Mitigation (during incident)
- Activated circuit breaker for the offending template via control plane.
- Increased backoff and enabled global slow mode (reduce batch sizes, raise jitter).
- Provisioned additional fanout workers and expanded Kafka consumer group temporarily to drain safe backlog.
Postmortem actions
- Schema fix: dedupe key now {tenant_id, template_id, user_id}; added validation to reject ambiguous keys.
- Quotas: introduced per-template quotas and budget-based scheduling (tokens issued per minute per template).
- Adaptive retry: provider-aware backoff using feedback signals (429/5xx → exponential with larger cap; success → shrink).
- Preflight guard: dry-run validator for targeting queries estimating fanout cardinality; block if projected > threshold without explicit override.
- Chaos tests and load drills quarterly; runbooks with one-click template disable.
- Added SLO burn alerts tied to error budget consumption, not just static thresholds.
Impact
- Duration: 14 minutes; consumed ~65% of monthly error budget. No data loss; a small percentage delivered late beyond SLA.
## 5) Results and Next Iterations
Quantified results
- Latency: internal p95 from 420 ms → 180 ms (−57%); end-to-end p99 improved ~28% after batching and rate-limit tuning.
- Reliability: 99.96% availability over 6 months; retries reduced by 35% with adaptive policies.
- Cost: 38% lower compute per million deliveries via batching, zero-copy serialization, and right-sizing JVM heaps.
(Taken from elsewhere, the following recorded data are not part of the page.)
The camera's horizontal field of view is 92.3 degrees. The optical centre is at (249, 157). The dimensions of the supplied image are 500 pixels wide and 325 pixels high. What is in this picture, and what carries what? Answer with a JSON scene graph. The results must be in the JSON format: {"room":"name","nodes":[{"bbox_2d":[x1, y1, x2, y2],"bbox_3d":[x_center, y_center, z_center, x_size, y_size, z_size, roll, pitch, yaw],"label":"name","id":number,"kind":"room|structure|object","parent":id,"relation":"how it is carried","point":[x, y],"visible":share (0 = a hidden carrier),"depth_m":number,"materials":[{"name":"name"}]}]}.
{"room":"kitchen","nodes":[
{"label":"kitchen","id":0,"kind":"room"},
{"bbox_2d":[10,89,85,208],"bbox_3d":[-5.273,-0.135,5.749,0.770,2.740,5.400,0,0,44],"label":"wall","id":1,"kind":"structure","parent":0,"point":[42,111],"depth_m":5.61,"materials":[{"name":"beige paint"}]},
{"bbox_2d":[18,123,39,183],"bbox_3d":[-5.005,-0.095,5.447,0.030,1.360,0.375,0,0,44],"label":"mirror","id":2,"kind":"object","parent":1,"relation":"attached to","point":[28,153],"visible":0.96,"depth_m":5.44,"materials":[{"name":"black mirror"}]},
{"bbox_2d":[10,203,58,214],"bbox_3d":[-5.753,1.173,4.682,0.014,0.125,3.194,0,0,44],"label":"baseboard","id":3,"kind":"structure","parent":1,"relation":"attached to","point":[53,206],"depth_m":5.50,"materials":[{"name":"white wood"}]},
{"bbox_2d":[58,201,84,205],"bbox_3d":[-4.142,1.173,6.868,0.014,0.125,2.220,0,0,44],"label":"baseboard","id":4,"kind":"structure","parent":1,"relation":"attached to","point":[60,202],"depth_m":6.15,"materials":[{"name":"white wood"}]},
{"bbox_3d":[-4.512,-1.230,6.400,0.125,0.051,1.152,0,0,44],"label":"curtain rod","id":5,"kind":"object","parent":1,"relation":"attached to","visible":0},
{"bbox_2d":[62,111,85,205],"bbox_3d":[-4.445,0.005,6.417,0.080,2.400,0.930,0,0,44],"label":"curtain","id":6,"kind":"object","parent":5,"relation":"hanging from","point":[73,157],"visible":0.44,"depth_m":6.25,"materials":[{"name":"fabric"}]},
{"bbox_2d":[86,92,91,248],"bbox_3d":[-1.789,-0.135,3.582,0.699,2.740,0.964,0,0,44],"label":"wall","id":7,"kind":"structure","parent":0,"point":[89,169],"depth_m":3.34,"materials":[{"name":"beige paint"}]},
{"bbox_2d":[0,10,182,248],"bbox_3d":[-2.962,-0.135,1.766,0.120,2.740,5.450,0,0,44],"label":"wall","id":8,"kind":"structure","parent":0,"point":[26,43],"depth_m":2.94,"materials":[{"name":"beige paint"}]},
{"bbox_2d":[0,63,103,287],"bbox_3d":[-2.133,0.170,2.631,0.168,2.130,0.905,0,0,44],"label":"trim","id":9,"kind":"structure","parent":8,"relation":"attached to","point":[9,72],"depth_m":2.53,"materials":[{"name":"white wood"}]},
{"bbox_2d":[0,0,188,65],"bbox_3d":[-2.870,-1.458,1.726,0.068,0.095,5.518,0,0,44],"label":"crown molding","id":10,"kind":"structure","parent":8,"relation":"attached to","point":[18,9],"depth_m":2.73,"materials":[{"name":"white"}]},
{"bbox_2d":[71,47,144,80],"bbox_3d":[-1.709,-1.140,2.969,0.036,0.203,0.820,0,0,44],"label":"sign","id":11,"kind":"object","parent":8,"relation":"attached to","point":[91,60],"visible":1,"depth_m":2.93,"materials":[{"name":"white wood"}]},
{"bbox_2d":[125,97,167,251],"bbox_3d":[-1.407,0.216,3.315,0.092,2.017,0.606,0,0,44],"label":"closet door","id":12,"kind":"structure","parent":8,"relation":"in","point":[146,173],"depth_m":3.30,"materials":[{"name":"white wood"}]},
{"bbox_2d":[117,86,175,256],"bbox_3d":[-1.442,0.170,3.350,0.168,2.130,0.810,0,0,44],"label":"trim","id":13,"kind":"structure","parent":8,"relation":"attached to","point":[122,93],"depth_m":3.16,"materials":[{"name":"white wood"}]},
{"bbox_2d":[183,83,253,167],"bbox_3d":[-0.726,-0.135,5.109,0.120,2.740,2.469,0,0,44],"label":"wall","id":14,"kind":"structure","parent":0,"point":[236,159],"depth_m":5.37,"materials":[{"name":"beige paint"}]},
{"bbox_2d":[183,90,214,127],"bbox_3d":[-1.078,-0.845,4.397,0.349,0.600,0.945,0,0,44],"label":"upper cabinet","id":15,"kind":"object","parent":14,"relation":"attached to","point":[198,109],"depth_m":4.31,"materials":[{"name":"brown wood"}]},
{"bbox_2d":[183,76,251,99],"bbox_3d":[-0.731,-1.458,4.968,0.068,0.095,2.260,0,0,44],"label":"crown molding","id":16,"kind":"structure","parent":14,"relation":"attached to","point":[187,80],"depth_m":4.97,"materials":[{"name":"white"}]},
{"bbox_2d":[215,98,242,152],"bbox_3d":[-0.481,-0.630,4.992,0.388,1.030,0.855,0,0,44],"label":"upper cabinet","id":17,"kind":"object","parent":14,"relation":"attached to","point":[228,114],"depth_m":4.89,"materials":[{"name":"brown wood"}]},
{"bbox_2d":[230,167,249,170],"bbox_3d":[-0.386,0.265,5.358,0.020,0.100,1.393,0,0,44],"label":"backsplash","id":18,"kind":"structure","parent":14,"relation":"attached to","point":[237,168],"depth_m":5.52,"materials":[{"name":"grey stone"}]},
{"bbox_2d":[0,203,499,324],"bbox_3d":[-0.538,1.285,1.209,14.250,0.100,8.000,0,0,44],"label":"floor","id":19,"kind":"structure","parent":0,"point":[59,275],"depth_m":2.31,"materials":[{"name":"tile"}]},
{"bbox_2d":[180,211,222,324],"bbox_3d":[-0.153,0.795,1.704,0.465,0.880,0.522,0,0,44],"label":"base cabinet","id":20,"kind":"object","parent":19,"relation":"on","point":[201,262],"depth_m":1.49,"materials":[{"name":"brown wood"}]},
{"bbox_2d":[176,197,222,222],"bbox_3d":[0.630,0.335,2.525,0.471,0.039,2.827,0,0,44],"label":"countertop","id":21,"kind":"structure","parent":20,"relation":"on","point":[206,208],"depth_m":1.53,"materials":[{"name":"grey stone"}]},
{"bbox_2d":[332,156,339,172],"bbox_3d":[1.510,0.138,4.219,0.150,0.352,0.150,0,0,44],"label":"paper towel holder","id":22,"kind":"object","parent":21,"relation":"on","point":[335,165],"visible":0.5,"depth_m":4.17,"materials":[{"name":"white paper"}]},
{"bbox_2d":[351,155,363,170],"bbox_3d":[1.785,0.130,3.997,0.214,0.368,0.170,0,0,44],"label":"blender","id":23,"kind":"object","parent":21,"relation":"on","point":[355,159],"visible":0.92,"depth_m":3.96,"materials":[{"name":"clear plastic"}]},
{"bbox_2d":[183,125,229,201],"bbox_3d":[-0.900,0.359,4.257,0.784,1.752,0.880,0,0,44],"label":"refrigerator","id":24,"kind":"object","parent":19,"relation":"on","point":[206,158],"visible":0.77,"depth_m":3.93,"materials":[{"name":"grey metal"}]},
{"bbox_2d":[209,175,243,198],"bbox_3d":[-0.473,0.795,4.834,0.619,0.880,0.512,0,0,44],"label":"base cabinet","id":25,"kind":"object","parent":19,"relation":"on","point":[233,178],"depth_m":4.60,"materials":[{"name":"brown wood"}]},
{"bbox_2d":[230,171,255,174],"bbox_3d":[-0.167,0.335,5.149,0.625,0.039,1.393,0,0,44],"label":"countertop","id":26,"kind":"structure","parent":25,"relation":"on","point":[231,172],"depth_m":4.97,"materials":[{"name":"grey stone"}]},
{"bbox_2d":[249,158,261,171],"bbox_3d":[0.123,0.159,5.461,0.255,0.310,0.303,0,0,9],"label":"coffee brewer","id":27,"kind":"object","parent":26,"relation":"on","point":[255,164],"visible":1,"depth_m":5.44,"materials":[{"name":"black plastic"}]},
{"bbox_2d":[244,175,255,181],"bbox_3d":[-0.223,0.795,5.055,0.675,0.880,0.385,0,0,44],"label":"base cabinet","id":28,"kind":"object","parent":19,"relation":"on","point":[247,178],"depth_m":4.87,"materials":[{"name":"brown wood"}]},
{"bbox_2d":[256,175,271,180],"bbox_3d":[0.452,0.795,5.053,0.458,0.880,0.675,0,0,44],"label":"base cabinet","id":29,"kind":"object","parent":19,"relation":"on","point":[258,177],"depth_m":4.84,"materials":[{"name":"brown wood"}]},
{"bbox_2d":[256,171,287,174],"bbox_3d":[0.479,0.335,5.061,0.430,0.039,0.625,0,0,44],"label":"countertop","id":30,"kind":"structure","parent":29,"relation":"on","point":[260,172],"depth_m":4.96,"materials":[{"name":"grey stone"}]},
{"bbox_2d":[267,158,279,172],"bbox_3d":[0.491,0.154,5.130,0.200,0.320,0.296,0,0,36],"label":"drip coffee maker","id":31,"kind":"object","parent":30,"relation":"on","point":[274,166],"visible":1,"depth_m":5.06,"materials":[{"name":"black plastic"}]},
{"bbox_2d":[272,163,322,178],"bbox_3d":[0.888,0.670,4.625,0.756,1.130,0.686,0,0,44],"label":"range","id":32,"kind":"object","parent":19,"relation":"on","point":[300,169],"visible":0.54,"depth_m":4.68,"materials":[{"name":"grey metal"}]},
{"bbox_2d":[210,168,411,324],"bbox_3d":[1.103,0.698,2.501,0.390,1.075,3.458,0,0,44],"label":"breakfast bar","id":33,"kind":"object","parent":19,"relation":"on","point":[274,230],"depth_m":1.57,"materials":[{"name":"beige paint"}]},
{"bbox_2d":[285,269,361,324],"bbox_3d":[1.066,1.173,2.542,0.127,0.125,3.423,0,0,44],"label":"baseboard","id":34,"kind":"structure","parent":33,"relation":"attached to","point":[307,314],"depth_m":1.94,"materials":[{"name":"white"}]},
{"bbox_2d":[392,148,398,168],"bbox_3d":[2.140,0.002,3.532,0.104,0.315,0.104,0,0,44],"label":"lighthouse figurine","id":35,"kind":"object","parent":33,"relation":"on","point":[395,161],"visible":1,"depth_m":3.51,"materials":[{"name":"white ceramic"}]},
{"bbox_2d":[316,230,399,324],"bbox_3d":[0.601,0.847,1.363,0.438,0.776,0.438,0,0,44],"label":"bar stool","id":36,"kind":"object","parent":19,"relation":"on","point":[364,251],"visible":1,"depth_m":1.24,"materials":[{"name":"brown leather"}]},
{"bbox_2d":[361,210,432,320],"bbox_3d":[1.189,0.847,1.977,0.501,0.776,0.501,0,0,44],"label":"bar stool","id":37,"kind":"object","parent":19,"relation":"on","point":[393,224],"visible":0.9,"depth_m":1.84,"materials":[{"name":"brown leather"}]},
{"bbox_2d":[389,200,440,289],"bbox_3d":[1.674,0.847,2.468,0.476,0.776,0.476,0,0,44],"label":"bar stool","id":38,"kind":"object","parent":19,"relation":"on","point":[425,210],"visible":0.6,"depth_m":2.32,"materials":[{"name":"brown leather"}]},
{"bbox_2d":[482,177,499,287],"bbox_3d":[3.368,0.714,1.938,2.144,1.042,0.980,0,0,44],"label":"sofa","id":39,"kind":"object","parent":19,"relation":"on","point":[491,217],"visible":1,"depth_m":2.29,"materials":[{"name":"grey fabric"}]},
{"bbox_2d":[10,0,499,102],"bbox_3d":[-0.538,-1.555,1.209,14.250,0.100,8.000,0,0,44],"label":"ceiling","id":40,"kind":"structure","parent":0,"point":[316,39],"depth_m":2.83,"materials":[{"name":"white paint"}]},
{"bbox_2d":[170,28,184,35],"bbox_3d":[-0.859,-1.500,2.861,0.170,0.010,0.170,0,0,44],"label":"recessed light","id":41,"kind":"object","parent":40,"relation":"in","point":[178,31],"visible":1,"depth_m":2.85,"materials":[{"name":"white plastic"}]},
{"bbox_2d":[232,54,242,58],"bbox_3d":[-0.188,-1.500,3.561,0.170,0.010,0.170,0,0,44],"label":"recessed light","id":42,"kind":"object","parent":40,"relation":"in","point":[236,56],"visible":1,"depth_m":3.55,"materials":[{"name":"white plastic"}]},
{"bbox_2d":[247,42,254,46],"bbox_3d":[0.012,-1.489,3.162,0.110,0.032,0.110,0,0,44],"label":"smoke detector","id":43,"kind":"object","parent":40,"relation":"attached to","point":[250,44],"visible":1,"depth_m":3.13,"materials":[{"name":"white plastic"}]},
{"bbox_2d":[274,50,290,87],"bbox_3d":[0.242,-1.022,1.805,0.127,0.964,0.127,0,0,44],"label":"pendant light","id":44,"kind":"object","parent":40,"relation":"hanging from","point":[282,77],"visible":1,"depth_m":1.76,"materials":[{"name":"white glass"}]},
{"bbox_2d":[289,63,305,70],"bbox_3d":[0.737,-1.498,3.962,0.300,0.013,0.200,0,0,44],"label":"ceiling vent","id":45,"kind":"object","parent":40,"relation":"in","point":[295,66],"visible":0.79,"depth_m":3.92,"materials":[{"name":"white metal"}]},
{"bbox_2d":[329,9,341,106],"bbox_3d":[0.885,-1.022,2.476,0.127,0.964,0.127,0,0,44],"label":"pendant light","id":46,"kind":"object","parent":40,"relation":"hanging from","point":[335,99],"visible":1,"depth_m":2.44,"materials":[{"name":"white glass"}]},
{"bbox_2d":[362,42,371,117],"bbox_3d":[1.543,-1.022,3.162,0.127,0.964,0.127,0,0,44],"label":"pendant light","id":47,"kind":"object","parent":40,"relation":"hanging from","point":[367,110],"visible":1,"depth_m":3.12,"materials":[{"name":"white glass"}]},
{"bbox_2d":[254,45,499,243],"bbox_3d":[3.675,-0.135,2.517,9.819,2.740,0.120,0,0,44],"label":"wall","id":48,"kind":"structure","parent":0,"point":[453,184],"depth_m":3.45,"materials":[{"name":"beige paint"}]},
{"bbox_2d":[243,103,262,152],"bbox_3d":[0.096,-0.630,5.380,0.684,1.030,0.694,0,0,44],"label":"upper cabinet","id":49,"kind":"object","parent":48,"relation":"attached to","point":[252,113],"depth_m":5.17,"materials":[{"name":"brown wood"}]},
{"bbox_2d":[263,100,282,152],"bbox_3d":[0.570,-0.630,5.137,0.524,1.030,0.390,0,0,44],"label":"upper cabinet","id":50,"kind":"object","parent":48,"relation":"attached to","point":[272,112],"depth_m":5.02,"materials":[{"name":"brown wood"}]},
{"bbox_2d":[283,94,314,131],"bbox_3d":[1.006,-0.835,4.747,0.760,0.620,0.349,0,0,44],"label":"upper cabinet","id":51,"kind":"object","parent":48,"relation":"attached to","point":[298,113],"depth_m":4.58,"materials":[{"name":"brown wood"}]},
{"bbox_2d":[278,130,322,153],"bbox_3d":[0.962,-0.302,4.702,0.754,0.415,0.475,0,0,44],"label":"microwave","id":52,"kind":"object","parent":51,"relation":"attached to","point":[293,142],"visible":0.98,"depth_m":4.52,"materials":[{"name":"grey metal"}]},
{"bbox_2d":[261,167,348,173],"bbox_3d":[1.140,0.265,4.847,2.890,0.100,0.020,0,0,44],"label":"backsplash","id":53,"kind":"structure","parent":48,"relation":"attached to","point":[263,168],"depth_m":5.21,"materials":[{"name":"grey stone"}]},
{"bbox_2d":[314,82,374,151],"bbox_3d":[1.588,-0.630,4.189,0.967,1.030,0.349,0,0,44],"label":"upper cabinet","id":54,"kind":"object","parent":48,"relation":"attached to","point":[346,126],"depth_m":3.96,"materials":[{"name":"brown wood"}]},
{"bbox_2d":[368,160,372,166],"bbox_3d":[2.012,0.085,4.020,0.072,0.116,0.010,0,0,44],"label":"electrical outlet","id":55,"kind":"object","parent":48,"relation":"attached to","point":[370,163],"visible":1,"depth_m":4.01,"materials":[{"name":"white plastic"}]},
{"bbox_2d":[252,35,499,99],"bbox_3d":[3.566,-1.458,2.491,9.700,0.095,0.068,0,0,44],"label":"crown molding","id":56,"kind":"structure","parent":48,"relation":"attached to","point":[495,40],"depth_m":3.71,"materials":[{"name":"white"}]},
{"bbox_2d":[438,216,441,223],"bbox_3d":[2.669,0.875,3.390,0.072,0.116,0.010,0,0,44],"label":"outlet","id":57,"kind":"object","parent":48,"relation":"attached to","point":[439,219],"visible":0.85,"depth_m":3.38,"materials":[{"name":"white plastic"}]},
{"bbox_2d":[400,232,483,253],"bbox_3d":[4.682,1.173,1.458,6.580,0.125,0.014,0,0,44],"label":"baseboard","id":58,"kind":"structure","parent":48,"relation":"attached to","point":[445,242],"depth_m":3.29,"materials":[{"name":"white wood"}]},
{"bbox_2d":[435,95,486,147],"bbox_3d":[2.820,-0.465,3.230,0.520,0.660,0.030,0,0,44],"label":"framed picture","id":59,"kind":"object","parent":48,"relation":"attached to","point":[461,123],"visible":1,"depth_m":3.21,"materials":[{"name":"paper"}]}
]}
- Adoption: 14 teams migrated; decommissioned 9 legacy pipelines. Developer onboarding time averaged 4.5 days.
- Product impact: Some surfaces saw +12–18% CTR vs. legacy delivery due to timeliness and channel selection.
What I’d do with three more months
- Multi-armed bandit for channel selection (push vs. email vs. in-app) optimizing open/click given user context; guard with per-user fatigue.
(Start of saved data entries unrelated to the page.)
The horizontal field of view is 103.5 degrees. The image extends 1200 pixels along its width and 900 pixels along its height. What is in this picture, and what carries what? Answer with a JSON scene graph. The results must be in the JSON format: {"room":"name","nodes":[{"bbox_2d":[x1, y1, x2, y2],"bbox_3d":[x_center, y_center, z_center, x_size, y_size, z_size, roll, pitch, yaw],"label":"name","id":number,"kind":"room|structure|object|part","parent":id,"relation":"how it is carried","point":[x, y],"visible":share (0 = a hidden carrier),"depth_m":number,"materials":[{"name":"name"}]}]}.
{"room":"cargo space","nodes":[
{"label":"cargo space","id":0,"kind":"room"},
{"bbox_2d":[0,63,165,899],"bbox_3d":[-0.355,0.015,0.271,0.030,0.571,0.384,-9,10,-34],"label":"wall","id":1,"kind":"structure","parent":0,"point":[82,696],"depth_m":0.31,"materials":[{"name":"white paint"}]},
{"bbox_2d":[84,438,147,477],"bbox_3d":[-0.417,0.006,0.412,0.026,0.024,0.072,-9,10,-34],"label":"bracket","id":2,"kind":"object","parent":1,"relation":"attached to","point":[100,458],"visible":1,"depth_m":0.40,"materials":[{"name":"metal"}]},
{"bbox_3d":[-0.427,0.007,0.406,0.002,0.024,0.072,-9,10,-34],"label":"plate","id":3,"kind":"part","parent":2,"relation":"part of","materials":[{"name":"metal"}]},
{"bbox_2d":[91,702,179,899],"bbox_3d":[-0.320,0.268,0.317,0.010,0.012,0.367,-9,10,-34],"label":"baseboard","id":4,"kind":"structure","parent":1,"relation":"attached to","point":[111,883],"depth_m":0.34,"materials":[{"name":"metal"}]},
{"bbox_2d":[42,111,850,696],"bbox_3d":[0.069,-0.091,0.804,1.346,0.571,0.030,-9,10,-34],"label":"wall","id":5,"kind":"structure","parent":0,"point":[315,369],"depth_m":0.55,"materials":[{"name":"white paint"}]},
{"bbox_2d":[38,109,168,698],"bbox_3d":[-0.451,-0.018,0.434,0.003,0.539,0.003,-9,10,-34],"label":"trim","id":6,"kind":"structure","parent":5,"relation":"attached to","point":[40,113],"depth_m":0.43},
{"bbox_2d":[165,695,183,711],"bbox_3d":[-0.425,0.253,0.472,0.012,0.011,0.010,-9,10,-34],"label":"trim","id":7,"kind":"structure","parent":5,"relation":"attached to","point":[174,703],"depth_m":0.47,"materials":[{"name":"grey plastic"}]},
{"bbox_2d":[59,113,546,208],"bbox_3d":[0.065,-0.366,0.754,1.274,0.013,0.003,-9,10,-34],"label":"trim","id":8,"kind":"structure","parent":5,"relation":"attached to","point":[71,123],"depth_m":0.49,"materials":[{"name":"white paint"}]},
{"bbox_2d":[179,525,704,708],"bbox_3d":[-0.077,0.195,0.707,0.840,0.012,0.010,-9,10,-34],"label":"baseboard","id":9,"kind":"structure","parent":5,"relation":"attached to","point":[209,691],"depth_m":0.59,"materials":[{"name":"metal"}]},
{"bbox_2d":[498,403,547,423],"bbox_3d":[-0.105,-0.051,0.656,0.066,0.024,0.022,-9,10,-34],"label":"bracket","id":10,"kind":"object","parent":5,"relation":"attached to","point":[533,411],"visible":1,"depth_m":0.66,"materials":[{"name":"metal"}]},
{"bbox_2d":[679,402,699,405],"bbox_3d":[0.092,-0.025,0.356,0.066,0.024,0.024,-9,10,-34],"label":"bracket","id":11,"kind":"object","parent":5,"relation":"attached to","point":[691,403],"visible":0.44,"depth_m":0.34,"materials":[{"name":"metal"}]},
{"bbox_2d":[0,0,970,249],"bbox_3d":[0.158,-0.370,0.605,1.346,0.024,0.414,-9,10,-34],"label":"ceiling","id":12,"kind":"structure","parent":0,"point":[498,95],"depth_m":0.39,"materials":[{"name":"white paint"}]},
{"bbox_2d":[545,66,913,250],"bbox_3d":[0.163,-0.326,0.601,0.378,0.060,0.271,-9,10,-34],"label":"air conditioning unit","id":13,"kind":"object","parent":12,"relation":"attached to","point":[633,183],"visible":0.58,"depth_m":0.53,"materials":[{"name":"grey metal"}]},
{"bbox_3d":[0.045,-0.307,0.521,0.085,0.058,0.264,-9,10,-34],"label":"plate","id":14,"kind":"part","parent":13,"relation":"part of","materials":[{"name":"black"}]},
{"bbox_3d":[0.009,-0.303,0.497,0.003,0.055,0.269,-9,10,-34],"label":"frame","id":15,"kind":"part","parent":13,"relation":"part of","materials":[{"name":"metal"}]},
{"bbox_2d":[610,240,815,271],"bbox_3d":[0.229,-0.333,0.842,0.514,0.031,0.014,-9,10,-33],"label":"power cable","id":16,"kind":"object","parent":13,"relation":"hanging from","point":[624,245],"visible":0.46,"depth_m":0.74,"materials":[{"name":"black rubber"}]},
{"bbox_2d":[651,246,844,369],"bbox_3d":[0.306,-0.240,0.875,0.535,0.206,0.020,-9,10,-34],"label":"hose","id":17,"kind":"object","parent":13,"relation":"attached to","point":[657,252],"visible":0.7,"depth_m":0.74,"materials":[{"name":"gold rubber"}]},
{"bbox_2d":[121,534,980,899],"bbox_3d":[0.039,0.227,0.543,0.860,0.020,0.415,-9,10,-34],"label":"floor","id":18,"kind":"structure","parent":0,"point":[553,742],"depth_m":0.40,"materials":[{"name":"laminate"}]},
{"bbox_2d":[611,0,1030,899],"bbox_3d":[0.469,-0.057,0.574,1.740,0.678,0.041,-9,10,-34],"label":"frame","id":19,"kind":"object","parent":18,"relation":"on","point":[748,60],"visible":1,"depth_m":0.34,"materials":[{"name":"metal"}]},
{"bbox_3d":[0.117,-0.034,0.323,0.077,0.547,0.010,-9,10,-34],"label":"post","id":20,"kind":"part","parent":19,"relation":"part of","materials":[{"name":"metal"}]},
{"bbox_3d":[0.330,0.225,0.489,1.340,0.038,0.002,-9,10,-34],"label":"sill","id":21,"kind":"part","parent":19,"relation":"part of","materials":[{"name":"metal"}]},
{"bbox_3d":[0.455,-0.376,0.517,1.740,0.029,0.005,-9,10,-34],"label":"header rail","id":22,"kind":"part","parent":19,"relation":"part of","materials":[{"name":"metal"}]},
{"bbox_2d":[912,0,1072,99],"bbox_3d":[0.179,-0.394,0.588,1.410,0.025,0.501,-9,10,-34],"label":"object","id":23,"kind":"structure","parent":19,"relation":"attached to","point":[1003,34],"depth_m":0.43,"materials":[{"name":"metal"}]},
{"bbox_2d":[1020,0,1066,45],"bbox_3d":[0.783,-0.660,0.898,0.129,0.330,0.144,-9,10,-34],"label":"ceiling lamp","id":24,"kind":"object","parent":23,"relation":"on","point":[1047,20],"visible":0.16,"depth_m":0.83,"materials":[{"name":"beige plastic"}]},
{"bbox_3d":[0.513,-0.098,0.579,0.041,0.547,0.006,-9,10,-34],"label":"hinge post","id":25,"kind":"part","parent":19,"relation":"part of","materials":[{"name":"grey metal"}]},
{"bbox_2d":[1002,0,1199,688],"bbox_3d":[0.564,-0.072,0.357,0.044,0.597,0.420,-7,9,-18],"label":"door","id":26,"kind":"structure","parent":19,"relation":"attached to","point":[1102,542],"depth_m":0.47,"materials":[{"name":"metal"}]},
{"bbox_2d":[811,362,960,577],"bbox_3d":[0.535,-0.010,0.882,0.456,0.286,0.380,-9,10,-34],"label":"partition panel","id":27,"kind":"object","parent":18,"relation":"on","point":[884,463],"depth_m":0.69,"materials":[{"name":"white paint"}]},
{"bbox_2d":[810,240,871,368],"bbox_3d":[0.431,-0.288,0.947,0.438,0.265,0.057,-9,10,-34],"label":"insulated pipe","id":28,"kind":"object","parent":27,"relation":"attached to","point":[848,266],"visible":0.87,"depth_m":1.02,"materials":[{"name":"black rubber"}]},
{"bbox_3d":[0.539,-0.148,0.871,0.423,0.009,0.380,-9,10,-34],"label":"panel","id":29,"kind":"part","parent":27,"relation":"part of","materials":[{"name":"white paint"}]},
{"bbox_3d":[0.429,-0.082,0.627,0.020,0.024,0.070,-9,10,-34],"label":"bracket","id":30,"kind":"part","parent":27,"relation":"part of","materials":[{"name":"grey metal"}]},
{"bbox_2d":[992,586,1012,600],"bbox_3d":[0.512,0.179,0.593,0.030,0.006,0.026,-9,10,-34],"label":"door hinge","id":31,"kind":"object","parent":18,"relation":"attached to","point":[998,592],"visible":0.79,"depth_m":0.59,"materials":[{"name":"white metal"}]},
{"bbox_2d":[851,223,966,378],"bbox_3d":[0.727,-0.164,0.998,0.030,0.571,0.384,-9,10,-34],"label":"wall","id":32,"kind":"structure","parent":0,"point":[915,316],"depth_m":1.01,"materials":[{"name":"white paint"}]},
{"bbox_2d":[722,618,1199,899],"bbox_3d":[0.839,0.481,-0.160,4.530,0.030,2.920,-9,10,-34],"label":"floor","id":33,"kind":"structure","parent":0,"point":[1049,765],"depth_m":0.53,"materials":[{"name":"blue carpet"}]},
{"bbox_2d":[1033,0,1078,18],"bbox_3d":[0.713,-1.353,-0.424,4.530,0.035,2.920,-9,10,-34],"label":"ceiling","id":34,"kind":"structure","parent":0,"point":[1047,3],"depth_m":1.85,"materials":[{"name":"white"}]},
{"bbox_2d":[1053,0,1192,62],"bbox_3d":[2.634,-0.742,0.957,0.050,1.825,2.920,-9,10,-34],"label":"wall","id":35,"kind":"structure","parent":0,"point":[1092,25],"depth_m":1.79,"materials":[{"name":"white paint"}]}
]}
- Self-serve targeting DSL with static analysis and cardinality estimates, plus a UI showing projected blast radius, cost, and SLO risk.
- Multi-region active-active with topic-level replication (cluster linking) and per-tenant failover playbooks; test RTO/RPO regularly.
- End-to-end exactly-once for in-app channel using idempotent writes and deduped read models; maintain at-least-once for push/email.
- Full protobuf/Avro schema registry with backward/forward compatibility tests in CI; canary consumer verification before rollout.
How to adapt this template to your own project
- Swap the domain (e.g., feature flag service, rate limiter, ingestion pipeline) but keep the narrative: problem → design → scale → incident → impact.
- Provide concrete numbers, APIs, and data models from your experience.
- Tie choices to constraints (SLOs, cost, privacy). Show tradeoffs and what you’d improve next.